| GIVEN INFORMATION |
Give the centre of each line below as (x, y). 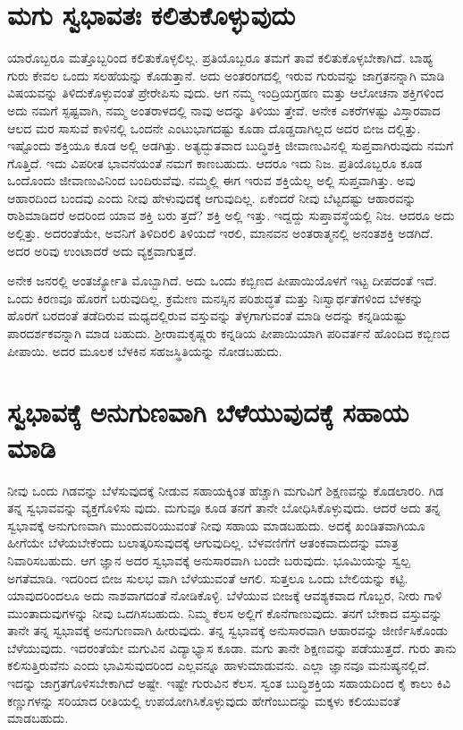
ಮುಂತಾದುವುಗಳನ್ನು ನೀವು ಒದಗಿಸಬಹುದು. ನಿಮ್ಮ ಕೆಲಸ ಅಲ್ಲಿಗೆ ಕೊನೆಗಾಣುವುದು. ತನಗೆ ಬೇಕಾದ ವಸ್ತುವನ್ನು (225, 612)
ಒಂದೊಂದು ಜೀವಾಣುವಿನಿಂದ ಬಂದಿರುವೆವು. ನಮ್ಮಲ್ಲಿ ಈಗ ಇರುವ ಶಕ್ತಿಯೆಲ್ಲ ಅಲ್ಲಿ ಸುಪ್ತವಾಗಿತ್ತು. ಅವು (211, 180)
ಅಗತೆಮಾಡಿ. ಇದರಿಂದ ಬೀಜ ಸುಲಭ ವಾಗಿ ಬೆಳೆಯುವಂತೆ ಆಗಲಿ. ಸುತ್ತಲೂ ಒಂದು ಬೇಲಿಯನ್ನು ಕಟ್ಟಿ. (208, 577)
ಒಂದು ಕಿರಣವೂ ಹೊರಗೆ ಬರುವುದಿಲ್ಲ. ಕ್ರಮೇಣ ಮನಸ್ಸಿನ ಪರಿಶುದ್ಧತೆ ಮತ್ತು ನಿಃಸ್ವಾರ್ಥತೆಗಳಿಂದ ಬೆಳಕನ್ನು (215, 297)
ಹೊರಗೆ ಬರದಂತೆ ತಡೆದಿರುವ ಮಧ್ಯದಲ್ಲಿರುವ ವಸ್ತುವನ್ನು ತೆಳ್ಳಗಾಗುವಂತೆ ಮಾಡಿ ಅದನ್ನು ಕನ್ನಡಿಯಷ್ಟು (207, 315)
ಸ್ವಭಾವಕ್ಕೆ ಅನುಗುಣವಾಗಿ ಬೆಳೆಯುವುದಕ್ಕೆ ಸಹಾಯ (208, 412)
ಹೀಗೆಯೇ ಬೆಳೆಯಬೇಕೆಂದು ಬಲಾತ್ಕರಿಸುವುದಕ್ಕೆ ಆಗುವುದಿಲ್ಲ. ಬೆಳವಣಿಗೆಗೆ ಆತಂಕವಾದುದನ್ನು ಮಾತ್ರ (203, 543)
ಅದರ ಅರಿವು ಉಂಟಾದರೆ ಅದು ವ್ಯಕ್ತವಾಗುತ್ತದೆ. (102, 250)
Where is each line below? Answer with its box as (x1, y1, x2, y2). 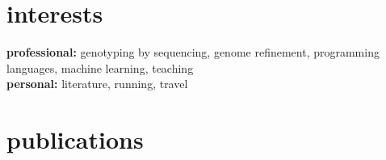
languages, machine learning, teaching (6, 59, 194, 76)
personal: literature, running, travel (6, 75, 188, 92)
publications (6, 123, 144, 156)
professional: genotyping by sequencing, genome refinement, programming (6, 44, 380, 61)
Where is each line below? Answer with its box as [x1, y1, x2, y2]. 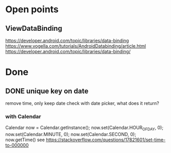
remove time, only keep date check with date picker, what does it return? [5, 100, 159, 106]
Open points [5, 4, 59, 15]
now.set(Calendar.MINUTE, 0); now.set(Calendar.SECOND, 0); [5, 132, 137, 138]
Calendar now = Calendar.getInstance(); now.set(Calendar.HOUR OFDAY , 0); [5, 124, 163, 132]
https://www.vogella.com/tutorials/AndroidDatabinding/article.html [5, 43, 146, 49]
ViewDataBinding [5, 24, 63, 33]
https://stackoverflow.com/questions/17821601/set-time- [46, 137, 166, 143]
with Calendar [5, 113, 41, 120]
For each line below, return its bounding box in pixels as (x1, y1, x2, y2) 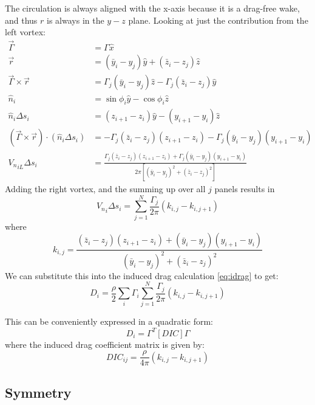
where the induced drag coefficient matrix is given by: (5, 337, 205, 350)
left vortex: (5, 26, 46, 38)
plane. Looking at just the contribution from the (128, 13, 308, 26)
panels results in (214, 182, 275, 195)
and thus (5, 13, 38, 26)
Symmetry (5, 382, 72, 401)
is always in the (47, 13, 104, 26)
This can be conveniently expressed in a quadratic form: (5, 315, 213, 328)
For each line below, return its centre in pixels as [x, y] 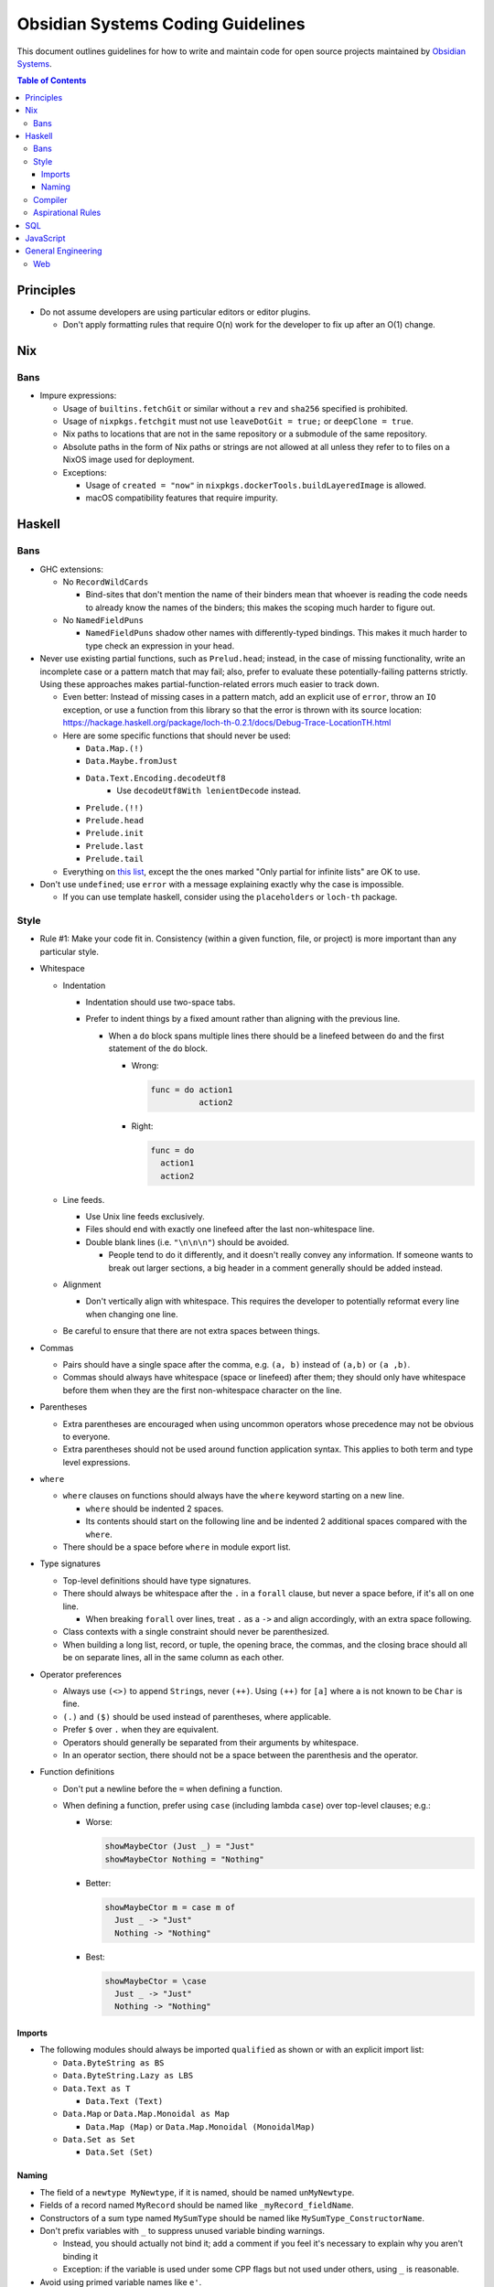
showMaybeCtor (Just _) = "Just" [180, 1847]
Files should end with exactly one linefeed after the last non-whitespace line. [230, 1229]
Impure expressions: [78, 396]
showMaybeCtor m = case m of [170, 1907]
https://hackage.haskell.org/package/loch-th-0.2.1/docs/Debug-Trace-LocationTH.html [227, 723]
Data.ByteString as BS [113, 2062]
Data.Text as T [97, 2088]
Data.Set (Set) [120, 2153]
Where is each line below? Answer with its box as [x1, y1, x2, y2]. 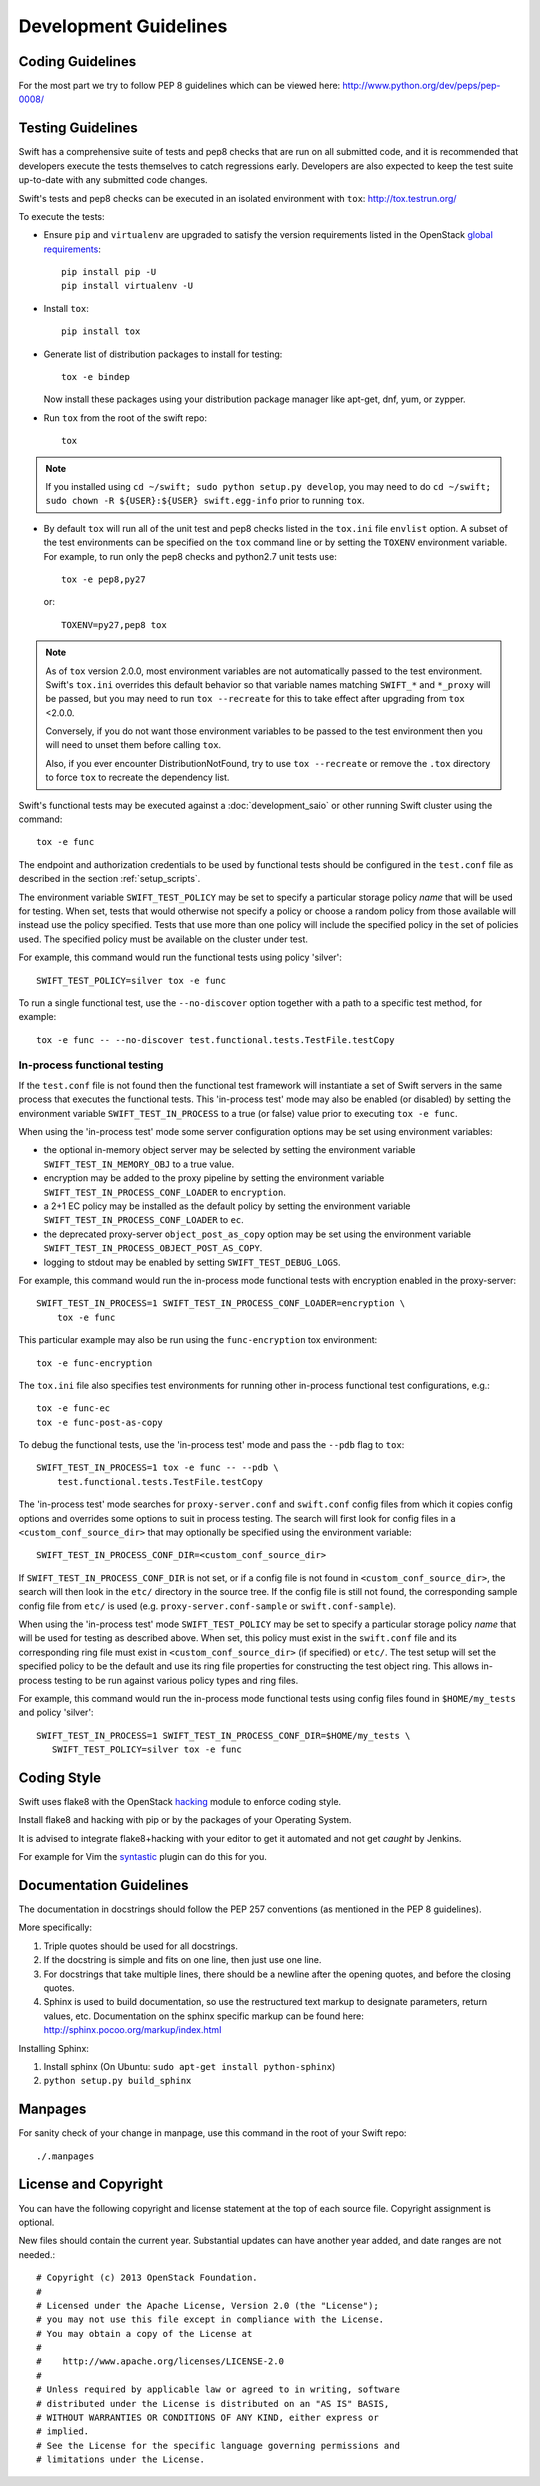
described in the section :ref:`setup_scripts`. [18, 873, 201, 885]
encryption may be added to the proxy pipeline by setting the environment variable [43, 1172, 385, 1184]
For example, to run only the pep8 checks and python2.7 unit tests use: [43, 550, 337, 562]
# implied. [36, 2426, 90, 2437]
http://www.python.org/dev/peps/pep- [342, 80, 501, 92]
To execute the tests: [18, 210, 105, 222]
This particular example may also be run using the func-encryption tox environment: [18, 1334, 378, 1346]
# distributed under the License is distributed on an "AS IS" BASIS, [36, 2398, 390, 2409]
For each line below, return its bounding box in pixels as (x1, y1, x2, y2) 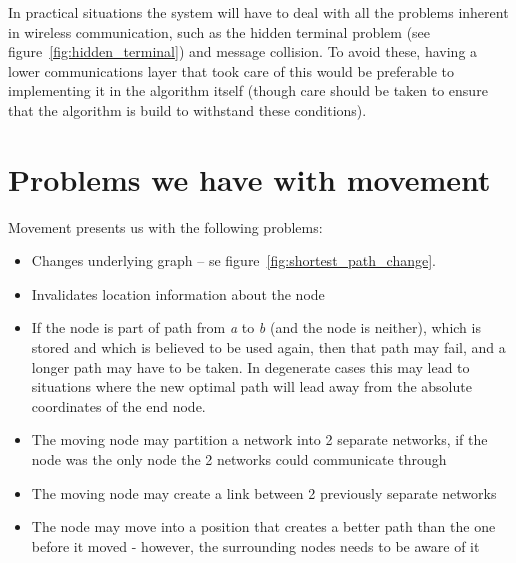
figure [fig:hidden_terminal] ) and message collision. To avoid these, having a (8, 41, 478, 62)
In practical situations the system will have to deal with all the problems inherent (8, 2, 509, 22)
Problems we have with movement (8, 158, 491, 199)
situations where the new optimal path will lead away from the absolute (31, 376, 472, 397)
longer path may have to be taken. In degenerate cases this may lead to (31, 356, 470, 377)
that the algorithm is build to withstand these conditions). (8, 99, 367, 120)
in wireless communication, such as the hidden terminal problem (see (8, 21, 431, 42)
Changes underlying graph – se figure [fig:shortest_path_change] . (31, 250, 436, 271)
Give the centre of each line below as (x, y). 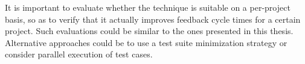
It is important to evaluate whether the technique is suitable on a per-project (148, 7)
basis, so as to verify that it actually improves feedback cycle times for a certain (153, 19)
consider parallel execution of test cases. (79, 54)
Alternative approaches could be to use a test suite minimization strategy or (146, 42)
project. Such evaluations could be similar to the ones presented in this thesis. (149, 31)
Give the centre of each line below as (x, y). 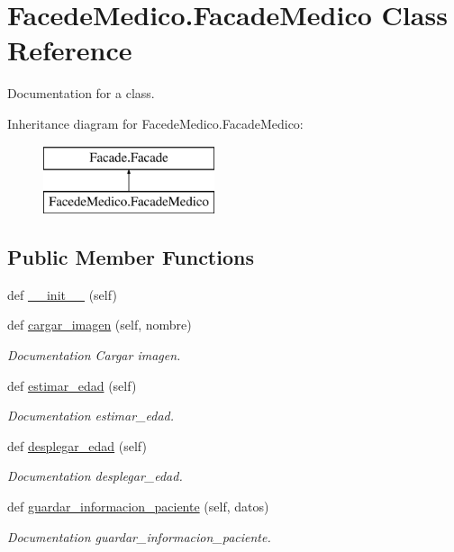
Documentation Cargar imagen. (94, 355)
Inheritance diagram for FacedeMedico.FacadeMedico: (155, 123)
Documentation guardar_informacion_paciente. (139, 536)
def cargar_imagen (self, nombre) (100, 325)
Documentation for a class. (81, 93)
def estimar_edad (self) (72, 385)
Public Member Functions (131, 257)
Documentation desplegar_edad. (95, 476)
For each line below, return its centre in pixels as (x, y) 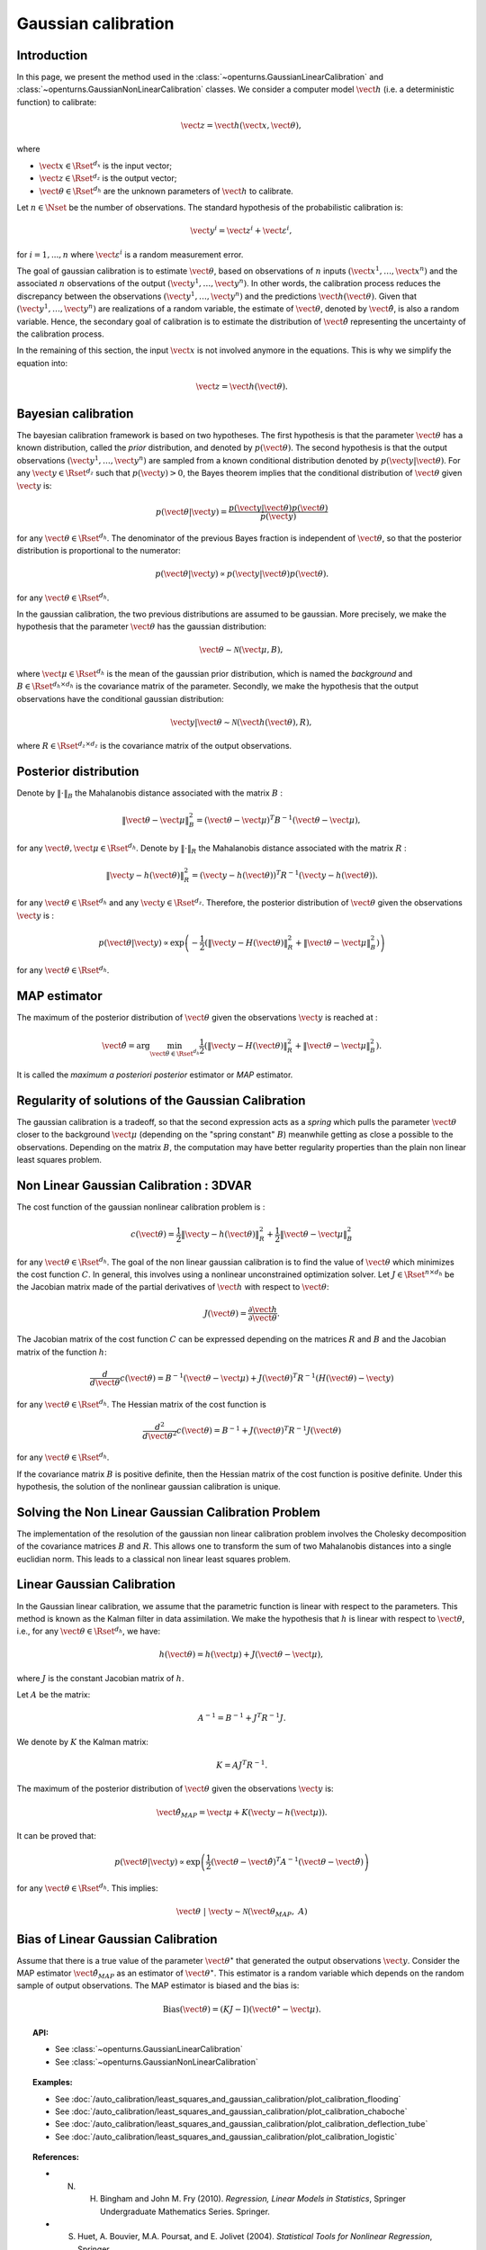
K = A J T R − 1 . (242, 1764)
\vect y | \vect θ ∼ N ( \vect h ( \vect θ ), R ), (241, 722)
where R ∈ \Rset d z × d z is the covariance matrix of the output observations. (154, 745)
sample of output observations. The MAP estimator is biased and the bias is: (158, 1985)
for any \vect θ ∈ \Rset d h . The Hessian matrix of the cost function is (142, 1404)
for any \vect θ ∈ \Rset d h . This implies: (87, 1888)
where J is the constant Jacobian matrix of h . (100, 1678)
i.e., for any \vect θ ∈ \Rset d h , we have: (89, 1631)
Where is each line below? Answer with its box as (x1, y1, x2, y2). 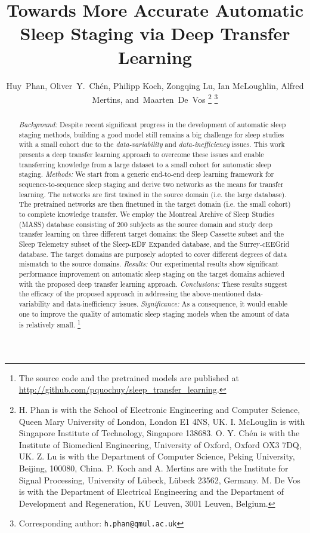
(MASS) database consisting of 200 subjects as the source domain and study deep (18, 219, 273, 229)
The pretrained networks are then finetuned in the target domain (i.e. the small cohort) (18, 199, 291, 209)
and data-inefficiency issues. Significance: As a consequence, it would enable (52, 298, 288, 308)
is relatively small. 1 (18, 318, 81, 330)
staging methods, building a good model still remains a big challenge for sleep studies (18, 129, 284, 139)
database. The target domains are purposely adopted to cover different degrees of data (18, 249, 287, 259)
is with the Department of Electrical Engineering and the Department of (18, 485, 284, 498)
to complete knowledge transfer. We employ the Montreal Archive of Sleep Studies (18, 209, 275, 219)
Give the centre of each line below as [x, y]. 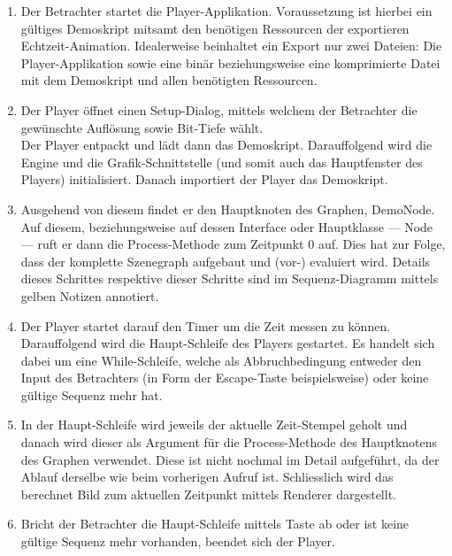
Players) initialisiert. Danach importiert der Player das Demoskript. [204, 179]
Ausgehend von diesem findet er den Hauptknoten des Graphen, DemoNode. [228, 208]
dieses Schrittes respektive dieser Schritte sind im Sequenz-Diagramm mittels [230, 278]
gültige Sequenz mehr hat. [92, 394]
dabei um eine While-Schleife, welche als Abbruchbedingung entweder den [221, 360]
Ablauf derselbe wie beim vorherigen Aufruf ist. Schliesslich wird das [207, 477]
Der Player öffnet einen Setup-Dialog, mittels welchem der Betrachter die [219, 109]
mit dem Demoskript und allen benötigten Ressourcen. [169, 80]
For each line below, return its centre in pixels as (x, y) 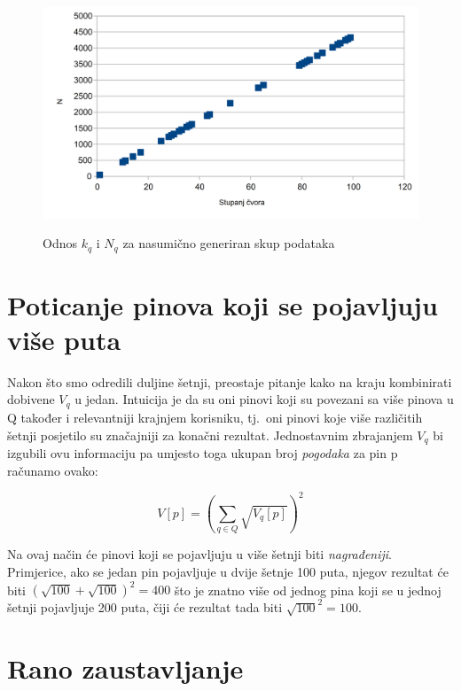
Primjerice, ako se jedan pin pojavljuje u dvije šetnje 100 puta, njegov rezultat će (228, 571)
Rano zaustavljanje (125, 668)
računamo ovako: (53, 470)
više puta (64, 339)
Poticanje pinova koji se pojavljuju (223, 304)
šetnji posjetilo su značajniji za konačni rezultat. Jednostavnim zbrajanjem (210, 435)
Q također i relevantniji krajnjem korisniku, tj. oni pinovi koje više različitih (215, 417)
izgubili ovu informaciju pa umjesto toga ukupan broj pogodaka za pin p (203, 452)
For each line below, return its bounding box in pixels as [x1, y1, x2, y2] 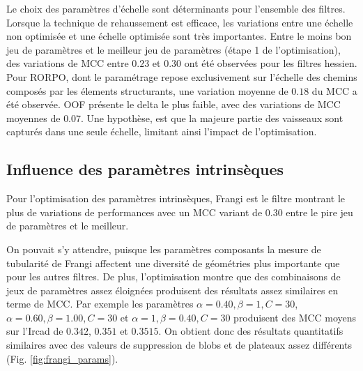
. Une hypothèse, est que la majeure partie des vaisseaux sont [81, 110, 343, 125]
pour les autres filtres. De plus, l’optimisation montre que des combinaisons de [6, 269, 341, 284]
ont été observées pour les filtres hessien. [184, 56, 357, 70]
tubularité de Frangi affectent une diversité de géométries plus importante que [6, 255, 340, 270]
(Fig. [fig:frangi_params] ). [6, 351, 118, 365]
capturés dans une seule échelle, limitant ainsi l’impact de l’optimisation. [6, 124, 317, 139]
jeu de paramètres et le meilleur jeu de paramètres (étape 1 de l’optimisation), [6, 42, 341, 56]
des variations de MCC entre [6, 56, 129, 70]
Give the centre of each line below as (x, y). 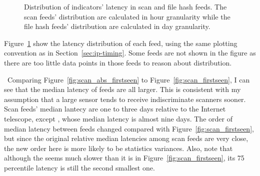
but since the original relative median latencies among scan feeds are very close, (126, 138)
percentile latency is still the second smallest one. (79, 167)
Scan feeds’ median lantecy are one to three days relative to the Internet (115, 109)
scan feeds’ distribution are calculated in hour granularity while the (127, 16)
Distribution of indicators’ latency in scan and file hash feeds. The (125, 6)
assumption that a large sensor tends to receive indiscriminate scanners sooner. (125, 99)
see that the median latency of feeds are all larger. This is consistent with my (122, 89)
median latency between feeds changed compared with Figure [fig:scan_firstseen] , (129, 128)
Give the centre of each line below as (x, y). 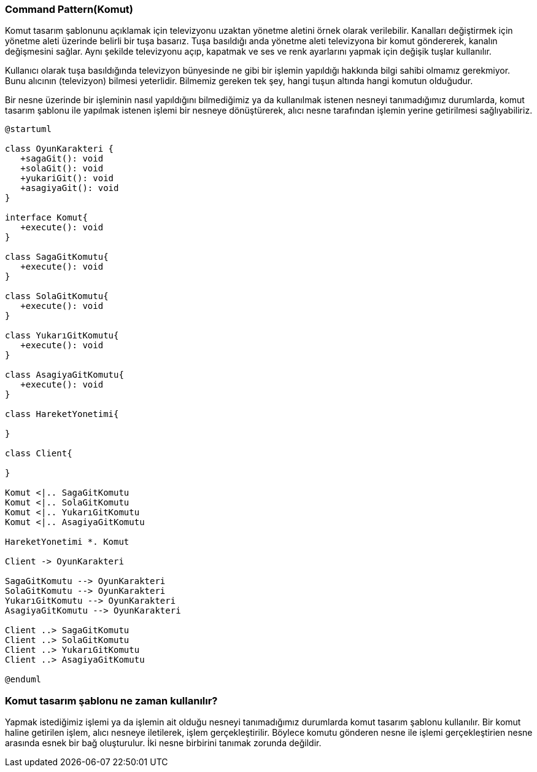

| YOUR GOAL |
In the listing, return each line containing the string "observations".

| YOUR RESPONSE |
where R ∈ \Rset d z × d z is the covariance matrix of the output observations. (154, 745)
sample of output observations. The MAP estimator is biased and the bias is: (158, 1985)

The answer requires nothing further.